Oxford is not a college town ”” it is the college town. Its namesake university’s 38 colleges are so steeped in scholarly history they make Harvard and Yale seem like baby-faced freshmen. To wit: Oxford’s New College was last considered “new” in the 14th century. (Even the obsolete term “New World” is newer.) Students here get into the act, many dressing in tweed coats, sometimes even with elbow patches, and ordering pints of cask ale at pubs that have been in business for nearly four-fifths of a millennium. But Oxford has a modern side, too: night spots blare house and electronic music; restaurants serve modern takes on local food and exotic ethnic cuisine; and comfortable boutique hotels and bed-and- breakfasts beat medieval lodging houses for comfort any day. (Just don’t ask for a place to hitch your horse.)
You realise, dear Blogmeister Kendall (D. Phil, Oxon) that this is going to bring out all your Brit readers with their recommendations. And herewith mine:
1) Eatery not mentioned: the Nosebag, St Michael’s St just off Cornmarket, delicious chunky foods and cakes, crowded bankette seats. Utterly unchanged except for quality and value for money, ever since the time I first ventured up the steep flight of steps leading there in 1972.

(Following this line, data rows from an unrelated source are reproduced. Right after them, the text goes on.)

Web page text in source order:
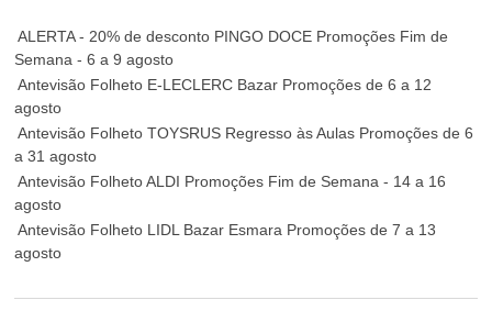
ALERTA - 20% de desconto PINGO DOCE Promoções Fim de
Semana - 6 a 9 agosto
Antevisão Folheto E-LECLERC Bazar Promoções de 6 a 12
agosto
Antevisão Folheto TOYSRUS Regresso às Aulas Promoções de 6
a 31 agosto
Antevisão Folheto ALDI Promoções Fim de Semana - 14 a 16
agosto
Antevisão Folheto LIDL Bazar Esmara Promoções de 7 a 13
agosto
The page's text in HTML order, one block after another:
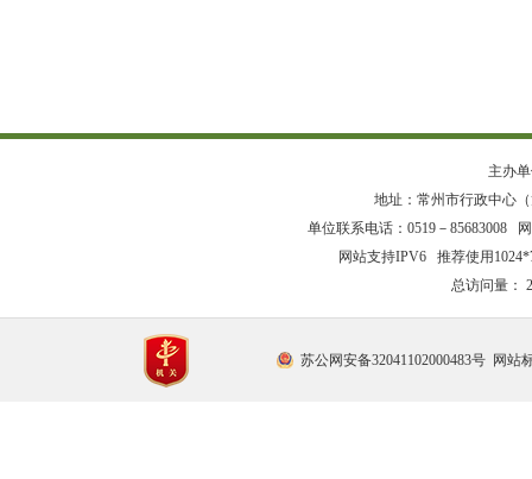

2) OK this is a Christian site. Some churches: you Anglo-Catholics of nostalgic ilk will love St Mary Magdalene on in island in the middle of St Giles, opposite Debenhams. Even on a ferial weekday you will find the smell of sweet incense haunting the air. Unusual statue in wood of infant Jesus laughing with joy, in the arms of Mary, carved by Anglican nun (Community of St Clare, Freeland, just outside Oxford). Evangelicals seeking lively worship and sermons that inform keen minds will repair to St Aldates. Roman Catholics who want to combine tradition with modernity, faithfulness to magisterium with the ability to answer today’s questions will go to the Dominican chapel at Blackfriars. Sternly conservative RCs will go to the Oratory. (I apologise for not knowing the Protestant churches. Perhaps other readers will chime in.)
3) Unless I missed something, the article omits the Covered Market. How can they! Great fun. Atmospheric. Everything for sale. And students know that the cafe in the market gives huge mugs of tea and sustaining slabs of cake for very reasonable prices. You will find the main entrance to the Covered Market on the High St near the Turl.
4) Forget Christ Church. It irritates me beyond measure that – something not noted in the article – its chapel is also the Oxford diocesan cathedral and you have to pay to see it. It is amazing that the main entrance to college and chapel and thus to cathedral is open only to university members. Others have to pay. So: go instead to Magdalen. Brooding cloisters. Chapel with memorial to among many others German members of the college who fell in the war. And then walk in its parkland and admire the deer. You pay for this college too but the charming porters if you don’t look decrepit will charge you the student fee. They did for me!
Eh…I’m a Cambridge man myself.
Now, if you were a Manchester United supporter, that would be really sad.
I never got into European style football. Rugby was tolerable. Cricket I liked.